И.Г. Харитоненко скончался на 71-м году, его тело провожали более 15 тысяч скорбящих, а могилу покрыли две сотни венков. Надо отметить, что о нем, в числе очень немногих представителей русских предпринимателей, было написано в энциклопедии Брокгауза и Ефрона и в Русском биографическом словаре.

Его единственный сын Павел еще более расширил отцовское предприятие. Он внимательно следил за последними техническими новинками и внедрял их на своих заводах, организовывал научные семинары, профессионально занимался агрономией, устраивал опытные поля. В признание заслуг он с семейством получил право на потомственное дворянство и для дворянского герба выбрал знаменательный девиз «Трудом возвеличиваюсь».

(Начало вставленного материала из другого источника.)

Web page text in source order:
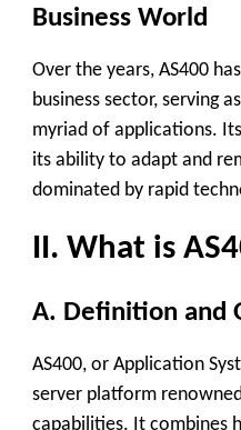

П.И. Харитоненко окончательно переехал в Москву и на месте склада и контор решил построить соответствующий его состоянию и положению особняк. Проект он заказал в 1891 г. архитектору В.Г. Залесскому, а оформление интерьеров декоратору Ф.О. Шехтелю (впоследствии он, уже признанным мастером московского модерна, стал автором павильона Харитоненко на Парижской выставке в 1900 г.). В 1893 г. строительство особняка на Софийской набережной закончили. Композиция его построена по образцу классических усадеб с главным домом в глубине участка и выдвинутыми на красную линию набережной флигелями, соединенными лентой эффектной решеткой с двумя воротами, на столбах которых старинные таблички с номером строения и именем владельца. Здания покрыты красивым лепным декором, среди которого заметны – необычная деталь – мужские бюсты, принадлежность которых, как я ни старался определить, осталась неизвестной.

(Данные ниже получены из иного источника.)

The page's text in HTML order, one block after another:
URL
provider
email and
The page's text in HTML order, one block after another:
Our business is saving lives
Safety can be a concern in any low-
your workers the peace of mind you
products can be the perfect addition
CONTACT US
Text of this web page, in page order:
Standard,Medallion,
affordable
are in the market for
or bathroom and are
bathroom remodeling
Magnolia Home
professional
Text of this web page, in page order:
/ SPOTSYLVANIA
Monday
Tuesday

К входу в особняк ведет пандус под далеко выдвинутым балконом на колоннах, с которого открывается великолепный вид на противоположный берег реки с Кремлевскими стеной и башнями, дворцом и соборами. Вход ведет в холл, отделанный темными панелями, откуда начинается изысканная деревянная лестница, в резьбе которой с левой стороны можно заметить панель с датой окончания строительства «1893». Лестница приводит на широкую площадку, украшенную гобеленами, откуда можно пройти в столовую (при Харитоненко там была картинная галерея), на стенах которой портреты британских королей и королев, среди которых портрет Георга V, поразительно похожего на русского царя Николая II, и потолком, украшенным плафоном работы Ф. Фламенга. Дверь налево ведет в бело-золотой танцевальный зал с ампирной белой мебелью, оставшейся от старых владельцев, фигурным паркетом под огромной хрустальной люстрой и белым роялем, поставленным здесь Айви Литвиновой, женой народного комиссара иностранных дел СССР. Напротив окон на стене – портрет королевы Великобритании Елизаветы II. Из этого, самого большого, зала особняка можно пройти в меньшие гостиные, где обращают на себя внимание великолепные резные отделки каминов. Интерьеры особняка Харитоненко пользуются заслуженной славой одних из лучших в Москве.

П.И. Харитоненко активно участвовал в общественной деятельности – был первым председателем Общества друзей Румянцевского музея, почетным членом Академии художеств, директором Московского отделения Императорского музыкального общества, членом Московского общества любителей художеств. Он собрал прекрасную коллекцию русской и иностранной живописи, в которой среди многих шедевров находились картина И.Н. Крамского «Неизвестная», произведения Венецианова, Боровиковского, Репина, Шишкина, Нестерова и многих других, а из западноевропейских мастеров Коро, Добиньи, Бёклина, Мейсонье, Робера, Ленбаха и др. Хозяин особняка собрал также замечательную коллекцию икон, которую он перенес в построенную по проекту А.В. Щусева церковь в усадьбе Натальевка Харьковской губернии.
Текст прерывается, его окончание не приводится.